# What to produce:
Output, word for word, the span of lines that starts at the one containing "No. Ni por asomo. Del mundo" and ends at the last line of the records.

# Extracted entries:
Start of Block

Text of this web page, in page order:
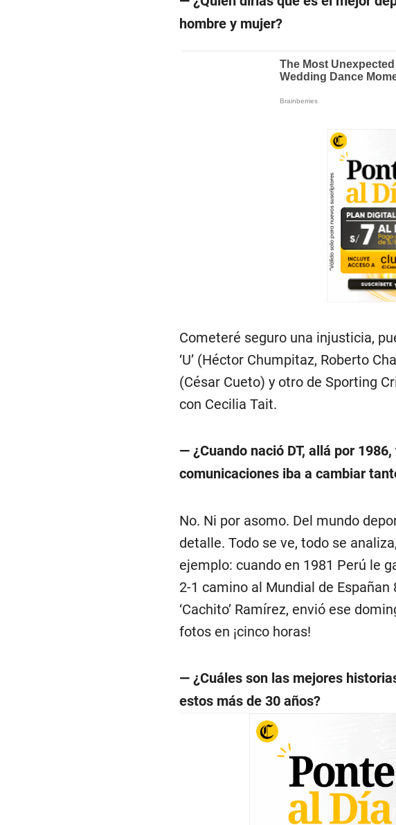
hombre y mujer?
Cometeré seguro una injusticia,
‘U’ (Héctor Chumpitaz, Roberto
(César Cueto) y otro de Sporting
con Cecilia Tait.
— ¿Cuando nació DT, allá por
comunicaciones iba a cambiar
No. Ni por asomo. Del mundo
detalle. Todo se ve, todo se
ejemplo: cuando en 1981 Perú le
2-1 camino al Mundial de
‘Cachito’ Ramírez, envió ese
fotos en ¡cinco horas!
— ¿Cuáles son las mejores
estos más de 30 años?

End of Block

# Response to this task:
No. Ni por asomo. Del mundo
detalle. Todo se ve, todo se
ejemplo: cuando en 1981 Perú le
2-1 camino al Mundial de
‘Cachito’ Ramírez, envió ese
fotos en ¡cinco horas!
— ¿Cuáles son las mejores
estos más de 30 años?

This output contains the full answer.